■ **Working data**
◇ ◇ ◇ ◇ ◇ ◇ ◇
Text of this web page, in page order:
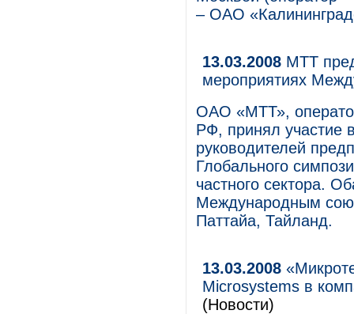
– ОАО
13.03.2008 МТТ
мероприятиях
ОАО «МТТ»,
РФ, принял участие
руководителей
Глобального
частного сектора.
Международным
Паттайа, Тайланд.
13.03.2008
Microsystems в
(Новости)
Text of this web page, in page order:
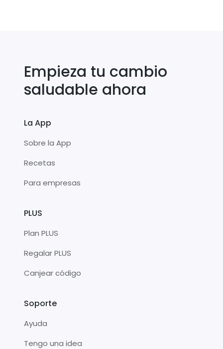
Empieza tu cambio
saludable ahora
La App
Sobre la App
Recetas
Para empresas
PLUS
Plan PLUS
Regalar PLUS
Canjear código
Soporte
Ayuda
Tengo una idea
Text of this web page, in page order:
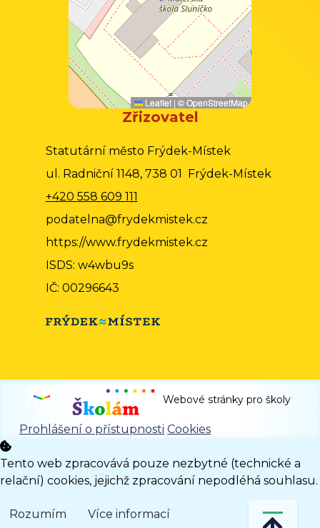
Leaflet | ©OpenStreetMap
Zřizovatel
Statutární město Frýdek-Místek
ul. Radniční 1148, 738 01 Frýdek-Místek
+420 558 609 111
podatelna@frydekmistek.cz
https://www.frydekmistek.cz
ISDS: w4wbu9s
IČ: 00296643
Webové stránky pro školy
Prohlášení o přístupnosti Cookies
Tento web zpracovává pouze nezbytné (technické a
relační) cookies, jejichž zpracování nepodléhá souhlasu.
Rozumím Více informací
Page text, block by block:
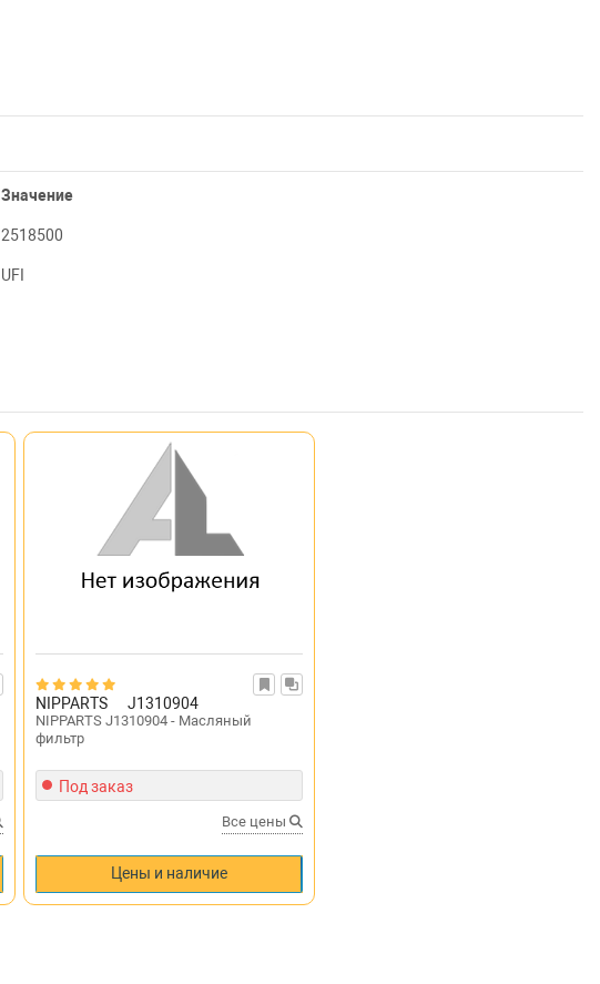
Значение
2518500
UFI
NIPPARTS J1310904
NIPPARTS J1310904 - Масляный
фильтр
Под заказ
Все цены
Цены и наличие
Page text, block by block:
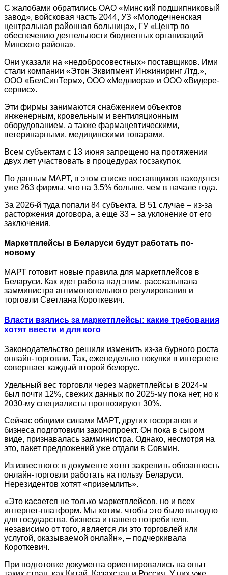
С жалобами обратились ОАО «Минский подшипниковый
завод», войсковая часть 2044, УЗ «Молодечненская
центральная районная больница», ГУ «Центр по
обеспечению деятельности бюджетных организаций
Минского района».
Они указали на «недобросовестных» поставщиков. Ими
стали компании «Этон Эквипмент Инжиниринг Лтд.»,
ООО «БелСинТерм», ООО «Медлиора» и ООО «Видере-
сервис».
Эти фирмы занимаются снабжением объектов
инженерным, кровельным и вентиляционным
оборудованием, а также фармацевтическими,
ветеринарными, медицинскими товарами.
Всем субъектам с 13 июня запрещено на протяжении
двух лет участвовать в процедурах госзакупок.
По данным МАРТ, в этом списке поставщиков находятся
уже 263 фирмы, что на 3,5% больше, чем в начале года.
За 2026-й туда попали 84 субъекта. В 51 случае – из-за
расторжения договора, а еще 33 – за уклонение от его
заключения.
Маркетплейсы в Беларуси будут работать по-
новому
МАРТ готовит новые правила для маркетплейсов в
Беларуси. Как идет работа над этим, рассказывала
замминистра антимонопольного регулирования и
торговли Светлана Короткевич.
Власти взялись за маркетплейсы: какие требования
хотят ввести и для кого
Законодательство решили изменить из-за бурного роста
онлайн-торговли. Так, еженедельно покупки в интернете
совершает каждый второй белорус.
Удельный вес торговли через маркетплейсы в 2024-м
был почти 12%, свежих данных по 2025-му пока нет, но к
2030-му специалисты прогнозируют 30%.
Сейчас общими силами МАРТ, других госорганов и
бизнеса подготовили законопроект. Он пока в сыром
виде, признавалась замминистра. Однако, несмотря на
это, пакет предложений уже отдали в Совмин.
Из известного: в документе хотят закрепить обязанность
онлайн-торговли работать на пользу Беларуси.
Нерезидентов хотят «приземлить».
«Это касается не только маркетплейсов, но и всех
интернет-платформ. Мы хотим, чтобы это было выгодно
для государства, бизнеса и нашего потребителя,
независимо от того, является ли это торговлей или
услугой, оказываемой онлайн», – подчеркивала
Короткевич.
При подготовке документа ориентировались на опыт
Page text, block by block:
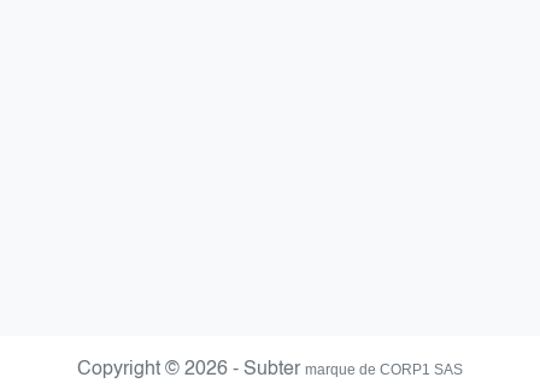
Copyright © 2026 - Subter marque de CORP1 SAS
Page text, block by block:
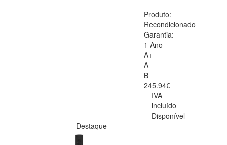
Produto:
Recondicionado
Garantia:
1 Ano
A+
A
B
245.94€
IVA
incluído
Disponível
Destaque
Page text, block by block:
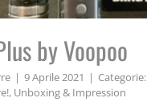
by Voopoo
| 9 Aprile 2021 | Categorie:
, Unboxing & Impression
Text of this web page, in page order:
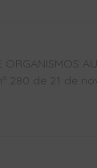
280 de 21 de
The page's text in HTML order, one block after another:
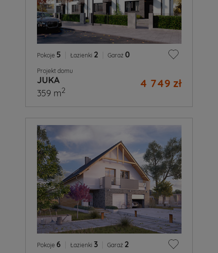
Pokoje 5 Łazienki 2 Garaż 0
Projekt domu
JUKA 4 749 zł
359 m2
Pokoje 6 Łazienki 3 Garaż 2
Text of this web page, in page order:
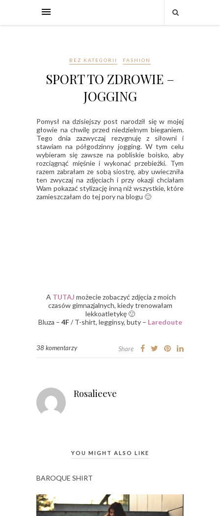
BEZ KATEGORII FASHION
SPORT TO ZDROWIE –
JOGGING
Pomysł na dzisiejszy post narodził się w mojej
głowie na chwilę przed niedzielnym bieganiem.
Tego dnia zazwyczaj rezygnuję z siłowni i
stawiam na półgodzinny jogging. W tym celu
wybieram się zawsze na pobliskie boisko, aby
rozciągnąć mięśnie i wykonać przebieżki. Tym
razem zabrałam ze sobą siostrę, aby uwieczniła
ten zwyczaj na zdjęciach i przy okazji chciałam
Wam pokazać stylizację inną niż wszystkie, które
zamieszczałam do tej pory na blogu 🙂
A TUTAJ możecie zobaczyć zdjęcia z moich
czasów gimnazjalnych, kiedy trenowałam
lekkoatletykę 🙂
Bluza – 4F/ T-shirt, legginsy, buty – Laredoute
38 komentarzy Share
Rosalieeve
YOU MIGHT ALSO LIKE
BAROQUE SHIRT
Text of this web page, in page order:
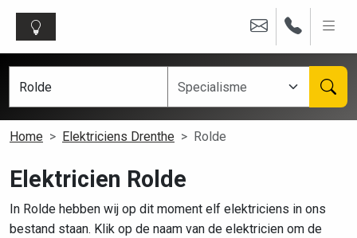
Home Elektriciens Drenthe Rolde
Elektricien Rolde
In Rolde hebben wij op dit moment elf elektriciens in ons
bestand staan. Klik op de naam van de elektricien om de
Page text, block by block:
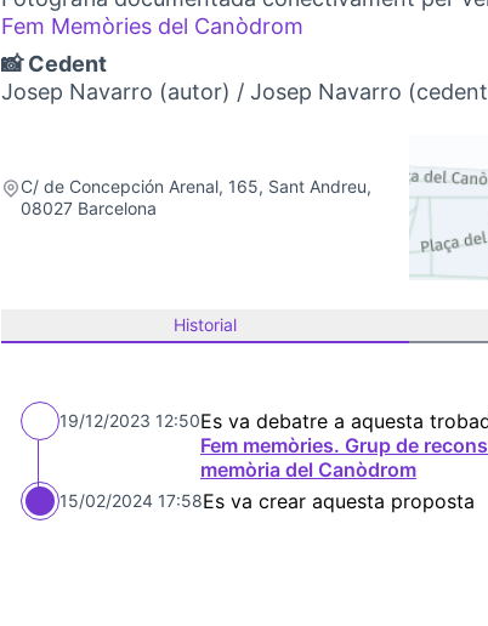
Fem Memòries del Canòdrom
📸 Cedent
Josep Navarro (autor) / Josep Navarro
C/ de Concepción Arenal, 165, Sant Andreu,
08027 Barcelona
Historial
19/12/2023 12:50Es va debatre a aquesta
Fem memòries. Grup de
memòria del Canòdrom
15/02/2024 17:58Es va crear aquesta proposta
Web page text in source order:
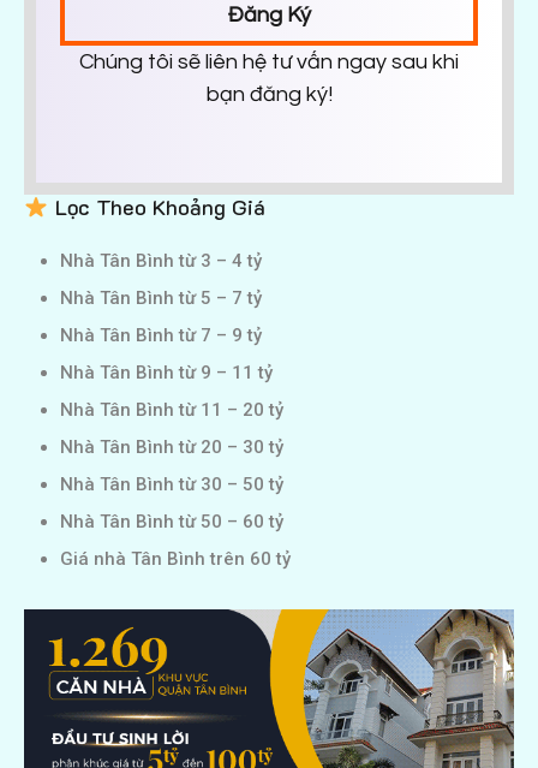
◇ ◇ ◇ ◇ ◇ ◇ ◇
■ **Goal of the exercise**
Return exactly the part of the listing above that opens with the line containing "Паттайа, Тайланд." and closes with the line containing "ul. Radniční 1148, 738 01 Frýdek-Místek". Pictures stay out.

■ **Result of this task**
Паттайа, Тайланд.
13.03.2008
Microsystems в
(Новости)
Text of this web page, in page order:
Empieza tu cambio
saludable ahora
La App
Sobre la App
Recetas
Para empresas
PLUS
Plan PLUS
Regalar PLUS
Canjear código
Soporte
Ayuda
Tengo una idea
Text of this web page, in page order:
Leaflet | ©OpenStreetMap
Zřizovatel
Statutární město Frýdek-Místek
ul. Radniční 1148, 738 01 Frýdek-Místek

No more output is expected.